Alles ist eine Frage der Taktik. Quasi mit der Türe ins Haus fallen, wenn man im Garten eines Fremden sein Zelt aufschlagen will, wird wohl kaum von Erfolg gekrönt sein.
Bernd Müller geht da ganz anders vor, er verwickelt seine potenziellen „Opfer“ zunächst in ein Gespräch, kommt dann erst später zur Sache.
Der Gardensurfer ist auf der Suche nach dem einfachen Leben auf Zeit
Dem 46 Jahre alten Holztechniker und Wirtschaftsinformatiker geht es nicht etwa darum, Geld für ein Zimmer oder den Campingplatz zu sparen, wie er im Gespräch versichert, sondern mehr um ideelle Werte. Müller sucht – wenigstens für kurze Zeit – das einfache Leben, will die Selbstverständlichkeiten des Alltags in Frage stellen.
Kommerziell sollte es nicht sein, nicht buchbar, nicht planbar und auch nicht vorhersehbar. Ganz nebenbei testet er die Gastfreundschaft in deutschen Landen.
Er braucht nur zwei Quadratmeter Wiese und ein wenig Vertrauen
„Ich brauche nur zwei Quadratmeter Wiese und etwas Vertrauen“, notiert der gebürtige Waltershäuser in seinen Aufzeichnungen über den einwöchigen Radtrip entlang der Werra und dem Rennsteig in Thüringen in der ersten Oktoberwoche 2015.
Genau beschreibt Müller, wie er in dem Ort Tiefenort auf der Suche nach einem Schlafplatz in einem Garten Menschen dahingehend taxiert, ob er bei ihnen wohl eine Chance hat. Er selbst achtet bei sich auf ein zivilisiertes Erscheinungsbild, weil „der erste Eindruck entscheidend ist“.
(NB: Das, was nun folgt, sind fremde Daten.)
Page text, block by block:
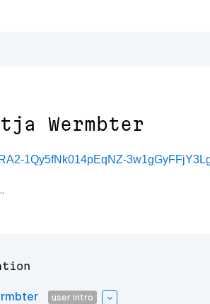
Wermbter
1Qy5fNk014pEqNZ-
user intro
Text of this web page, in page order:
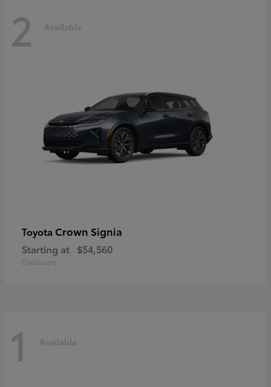
2 Available
Toyota Crown Signia
Starting at $54,560
Disclosure
1 Available
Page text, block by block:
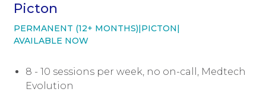
Picton
PERMANENT (12+ MONTHS)|PICTON|
AVAILABLE NOW
8 - 10 sessions per week, no on-call, Medtech
Evolution
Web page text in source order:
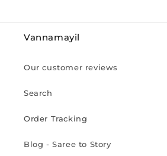
Vannamayil
Our customer reviews
Search
Order Tracking
Blog - Saree to Story
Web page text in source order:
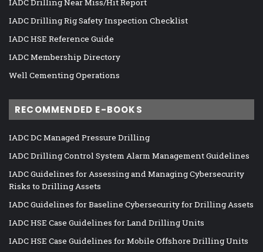
IADC Drilling Near Miss/Hit Report
IADC Drilling Rig Safety Inspection Checklist
IADC HSE Reference Guide
IADC Membership Directory
Well Cementing Operations
RECOMMENDED E-BOOKS
IADC DC Managed Pressure Drilling
IADC Drilling Control System Alarm Management Guidelines
IADC Guidelines for Assessing and Managing Cybersecurity
Risks to Drilling Assets
IADC Guidelines for Baseline Cybersecurity for Drilling Assets
IADC HSE Case Guidelines for Land Drilling Units
IADC HSE Case Guidelines for Mobile Offshore Drilling Units
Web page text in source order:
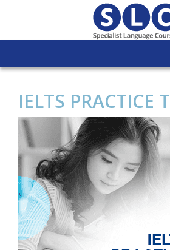
IELTS PRACTICE

Große Gastfreundschaft gibt es im thüringischen Tiefenort
Zweimal boten ihm freundliche Mitmenschen ihren Garten bereits zur Nutzung an und überschütteten ihn gleich noch mit Wohltaten. Er wird zum Frühstück eingeladen, darf die Toilette und die Gartenbank benutzen, bekommt einen Stromanschluss ans Zelt gelegt und die Einladung, doch die Isomatte und den Schlafsack mit dem bequemen Gästebett zu tauschen. Das ist für Müller dann zu viel des Guten, er will den Leuten nicht zur Last fallen, wie er betont. Vielleicht hätte er ja noch häufiger Erfolg gehabt mit seinem nicht alltäglichen Wunsch, aber das grauselige Regenwetter in dieser Woche macht ihm einen Strich durch die Rechnung.
Zweimal nimmt er sich ein Zimmer, weil er tropfnass ist, und zwei Nächte verbringt er in Schutzhütten des Thüringer Waldes.
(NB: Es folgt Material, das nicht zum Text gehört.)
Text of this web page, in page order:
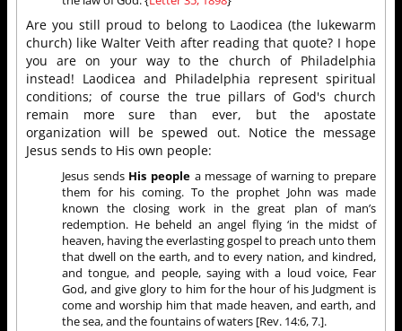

Allein in einer Schutzhütte im Thüringer Wald kommt er sich vor wie ein Fremder im Hindukusch
Eine Erfahrung, die er nicht noch einmal machen möchte. „Ich komme mir fast so vor wie ein Fremder am Hindukusch, der in der Wildnis ungeschützt ist“, notiert er sich. Und weiß künftig über sich selbst, dass er wenigstens einen Rest Geborgenheit braucht, um sich wohlzufühlen. Wie es ihm das Gardensurfing bietet. Den Begriff, der an das so genannte Couchsurfing angelehnt ist, hat Müller kreiert.
Im nächsten Oktober geht es wieder los
Sein in Ich-Form verfasstes Manuskript schickt er an verschiedene Trend-Magazine, doch die lehnen dankend ab. „Das passt wohl irgendwie nicht ins Schema“, vermutet Müller und kann sich gut vorstellen, dass manche das, was er da tut, für ein wenig verrückt halten. Doch das stört ihn nicht, vielmehr sieht er sich als Querdenker und Träumer. Seine Familie stellt sich unter Urlaub übrigens etwas ganz anderes vor. „Ich mache auch gerne Urlaub im Hotel“, räumt er im Gespräch mit dieser Redaktion ein.
Im nächsten Oktober soll es mit Rad und Wurfzelt wieder losgehen, dieses Mal entlang der Donau bis zu deren Quelle im Schwarzwald. Bis dorthin würde er gerne in einen Erfahrungsaustausch mit Gleichgesinnten treten. Trotz intensiver Suche im Internet hat Müller bislang noch niemanden aufgespürt, der Ähnliches tut.